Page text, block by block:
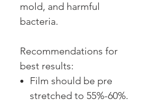
mold, and harmful
bacteria.
Recommendations for
best results:
Film should be pre
stretched to 55%-60%.
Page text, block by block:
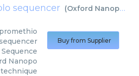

REQUIRED ACTION: Your job is to transcribe the records exactly and in full. Pictures are not part of the copy.

RESULT:
Page text, block by block:
mold, and harmful
bacteria.
Recommendations for
best results:
Film should be pre
stretched to 55%-60%.
Page text, block by block:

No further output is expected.